▶ **Try it**
Starting at the line below with "For each line" and stopping at the line with "cheerful, and I", please print each line exactly, those two included, and skip every picture.

[Records from a collection]
.....
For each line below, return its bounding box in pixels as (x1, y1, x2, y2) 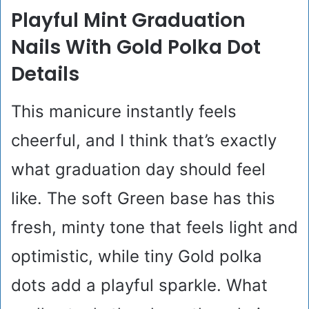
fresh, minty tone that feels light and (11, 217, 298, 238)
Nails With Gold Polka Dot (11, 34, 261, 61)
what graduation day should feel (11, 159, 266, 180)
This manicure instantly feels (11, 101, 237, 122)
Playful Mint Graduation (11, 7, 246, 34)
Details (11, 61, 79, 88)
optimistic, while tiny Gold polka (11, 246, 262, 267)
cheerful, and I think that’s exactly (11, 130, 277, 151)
.....
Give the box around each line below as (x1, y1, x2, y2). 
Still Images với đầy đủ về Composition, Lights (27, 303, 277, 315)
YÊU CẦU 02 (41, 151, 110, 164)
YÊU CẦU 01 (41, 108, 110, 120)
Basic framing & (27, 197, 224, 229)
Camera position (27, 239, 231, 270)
.....
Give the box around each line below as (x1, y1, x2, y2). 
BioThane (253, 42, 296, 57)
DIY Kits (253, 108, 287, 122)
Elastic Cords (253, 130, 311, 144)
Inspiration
.....
▶ **Task answer**
For each line below, return its bounding box in pixels as (x1, y1, x2, y2) 
fresh, minty tone that feels light and (11, 217, 298, 238)
Nails With Gold Polka Dot (11, 34, 261, 61)
what graduation day should feel (11, 159, 266, 180)
This manicure instantly feels (11, 101, 237, 122)
Playful Mint Graduation (11, 7, 246, 34)
Details (11, 61, 79, 88)
optimistic, while tiny Gold polka (11, 246, 262, 267)
cheerful, and I think that’s exactly (11, 130, 277, 151)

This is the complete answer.